**ASSIGNMENT**
Please reproduce the listing in its entirety, exactly as written, but without images.

======== GIVEN RECORDS

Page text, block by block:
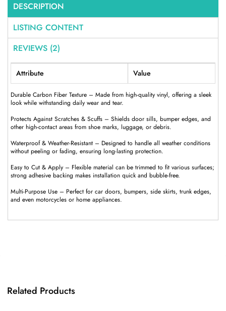
DESCRIPTION
LISTING CONTENT
REVIEWS (2)
Attribute Value
Durable Carbon Fiber Texture – Made from high-quality vinyl, offering a sleek
look while withstanding daily wear and tear.
Protects Against Scratches & Scuffs – Shields door sills, bumper edges, and
other high-contact areas from shoe marks, luggage, or debris.
Waterproof & Weather-Resistant – Designed to handle all weather conditions
without peeling or fading, ensuring long-lasting protection.
Easy to Cut & Apply – Flexible material can be trimmed to fit various surfaces;
strong adhesive backing makes installation quick and bubble-free.
Multi-Purpose Use – Perfect for car doors, bumpers, side skirts, trunk edges,
and even motorcycles or home appliances.
Related Products
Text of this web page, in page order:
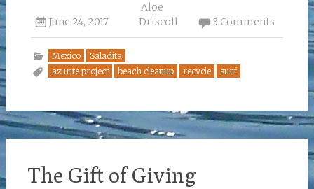
b
o
o
k
te
r
re
st
e
dI
n
June 24, 2017
Aloe
Driscoll
3 Comments
Mexico
Saladita
azurite project
beach cleanup recycle surf
The Gift of Giving
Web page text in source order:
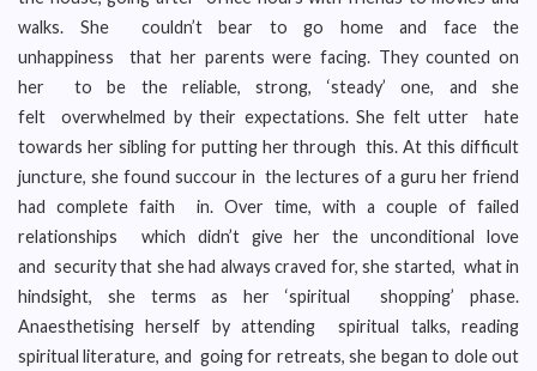
walks. She couldn’t bear to go home and face the
unhappiness that her parents were facing. They counted on
her to be the reliable, strong, ‘steady’ one, and she
felt overwhelmed by their expectations. She felt utter hate
towards her sibling for putting her through this. At this difficult
juncture, she found succour in the lectures of a guru her friend
had complete faith in. Over time, with a couple of failed
relationships which didn’t give her the unconditional love
and security that she had always craved for, she started, what in
hindsight, she terms as her ‘spiritual shopping’ phase.
Anaesthetising herself by attending spiritual talks, reading
spiritual literature, and going for retreats, she began to dole out
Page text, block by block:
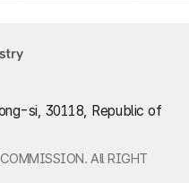
si, 30118, Republic of
All RIGHT
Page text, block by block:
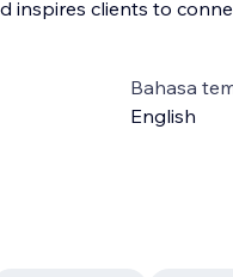
inspires clients to
Bahasa
English
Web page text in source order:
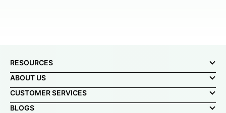
RESOURCES
ABOUT US
CUSTOMER SERVICES
BLOGS
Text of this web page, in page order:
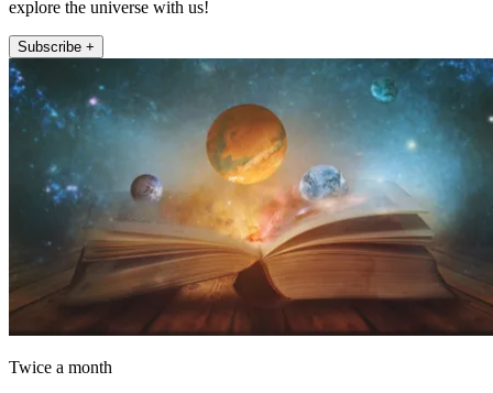
explore the universe with us!
Subscribe +
Twice a month
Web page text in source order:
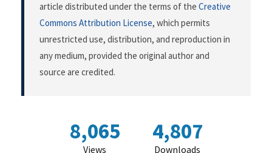
article distributed under the terms of the Creative
Commons Attribution License, which permits
unrestricted use, distribution, and reproduction in
any medium, provided the original author and
source are credited.
8,065
Views
4,807
Downloads
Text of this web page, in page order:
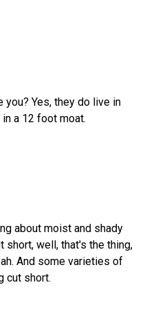
Yes, they do live in
in a 12 foot moat.
about moist and shady
short, well, that's the thing,
And some varieties of
cut short.
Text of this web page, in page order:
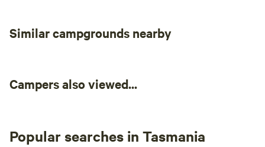
Similar campgrounds nearby
Campers also viewed...
Popular searches in Tasmania
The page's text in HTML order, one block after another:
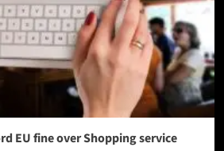
EU fine over Shopping service
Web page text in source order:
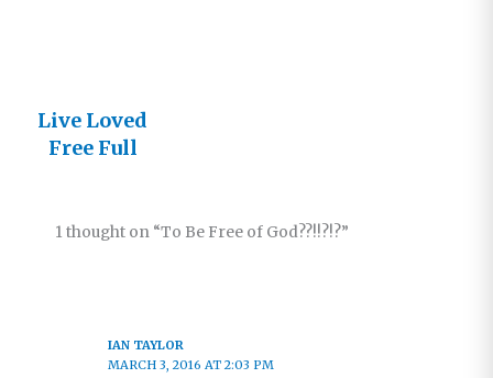
Live Loved
Free Full
1 thought on “To Be Free of God??!!?!?”
IAN TAYLOR
MARCH 3, 2016 AT 2:03 PM
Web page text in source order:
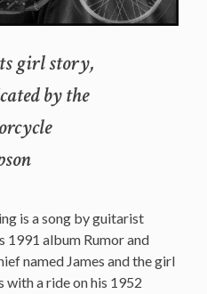
girl story,
by the
is a song by guitarist
1991 album Rumor and
named James and the girl
with a ride on his 1952
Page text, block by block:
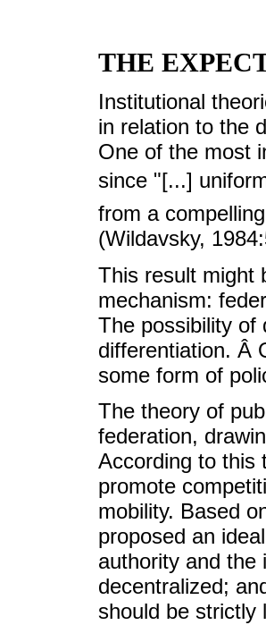
THE
Institutional
in relation to the
One of the most
since "[...]
from a
(Wildavsky,
This result might
mechanism:
The possibility of
differentiation. Â
some form of
The theory of
federation,
According to this
promote
mobility. Based
proposed an
authority and the
decentralized;
should be strictly
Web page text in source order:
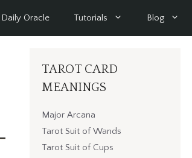
Daily Oracle Tutorials Blog
TAROT CARD
MEANINGS
Major Arcana
Tarot Suit of Wands
Tarot Suit of Cups

================

**RESPONSE TO THIS EXERCISE**
Page text, block by block:
DESCRIPTION
LISTING CONTENT
REVIEWS (2)
Attribute Value
Durable Carbon Fiber Texture – Made from high-quality vinyl, offering a sleek
look while withstanding daily wear and tear.
Protects Against Scratches & Scuffs – Shields door sills, bumper edges, and
other high-contact areas from shoe marks, luggage, or debris.
Waterproof & Weather-Resistant – Designed to handle all weather conditions
without peeling or fading, ensuring long-lasting protection.
Easy to Cut & Apply – Flexible material can be trimmed to fit various surfaces;
strong adhesive backing makes installation quick and bubble-free.
Multi-Purpose Use – Perfect for car doors, bumpers, side skirts, trunk edges,
and even motorcycles or home appliances.
Related Products
Text of this web page, in page order:
b
o
o
k
te
r
re
st
e
dI
n
June 24, 2017
Aloe
Driscoll
3 Comments
Mexico
Saladita
azurite project
beach cleanup recycle surf
The Gift of Giving
Web page text in source order:
walks. She couldn’t bear to go home and face the
unhappiness that her parents were facing. They counted on
her to be the reliable, strong, ‘steady’ one, and she
felt overwhelmed by their expectations. She felt utter hate
towards her sibling for putting her through this. At this difficult
juncture, she found succour in the lectures of a guru her friend
had complete faith in. Over time, with a couple of failed
relationships which didn’t give her the unconditional love
and security that she had always craved for, she started, what in
hindsight, she terms as her ‘spiritual shopping’ phase.
Anaesthetising herself by attending spiritual talks, reading
spiritual literature, and going for retreats, she began to dole out
Page text, block by block:
si, 30118, Republic of
All RIGHT
Page text, block by block:
inspires clients to
Bahasa
English
Web page text in source order:
RESOURCES
ABOUT US
CUSTOMER SERVICES
BLOGS
Text of this web page, in page order:
explore the universe with us!
Subscribe +
Twice a month
Web page text in source order:
article distributed under the terms of the Creative
Commons Attribution License, which permits
unrestricted use, distribution, and reproduction in
any medium, provided the original author and
source are credited.
8,065
Views
4,807
Downloads
Text of this web page, in page order:
Yes, they do live in
in a 12 foot moat.
about moist and shady
short, well, that's the thing,
And some varieties of
cut short.
Text of this web page, in page order:
Similar campgrounds nearby
Campers also viewed...
Popular searches in Tasmania
The page's text in HTML order, one block after another:
EU fine over Shopping service
Web page text in source order:
Live Loved
Free Full
1 thought on “To Be Free of God??!!?!?”
IAN TAYLOR
MARCH 3, 2016 AT 2:03 PM
Web page text in source order:
girl story,
by the
is a song by guitarist
1991 album Rumor and
named James and the girl
with a ride on his 1952
Page text, block by block:
THE
Institutional
in relation to the
One of the most
since "[...]
from a
(Wildavsky,
This result might
mechanism:
The possibility of
differentiation. Â
some form of
The theory of
federation,
According to this
promote
mobility. Based
proposed an
authority and the
decentralized;
should be strictly
Web page text in source order:
Daily Oracle Tutorials Blog
TAROT CARD
MEANINGS
Major Arcana
Tarot Suit of Wands
Tarot Suit of Cups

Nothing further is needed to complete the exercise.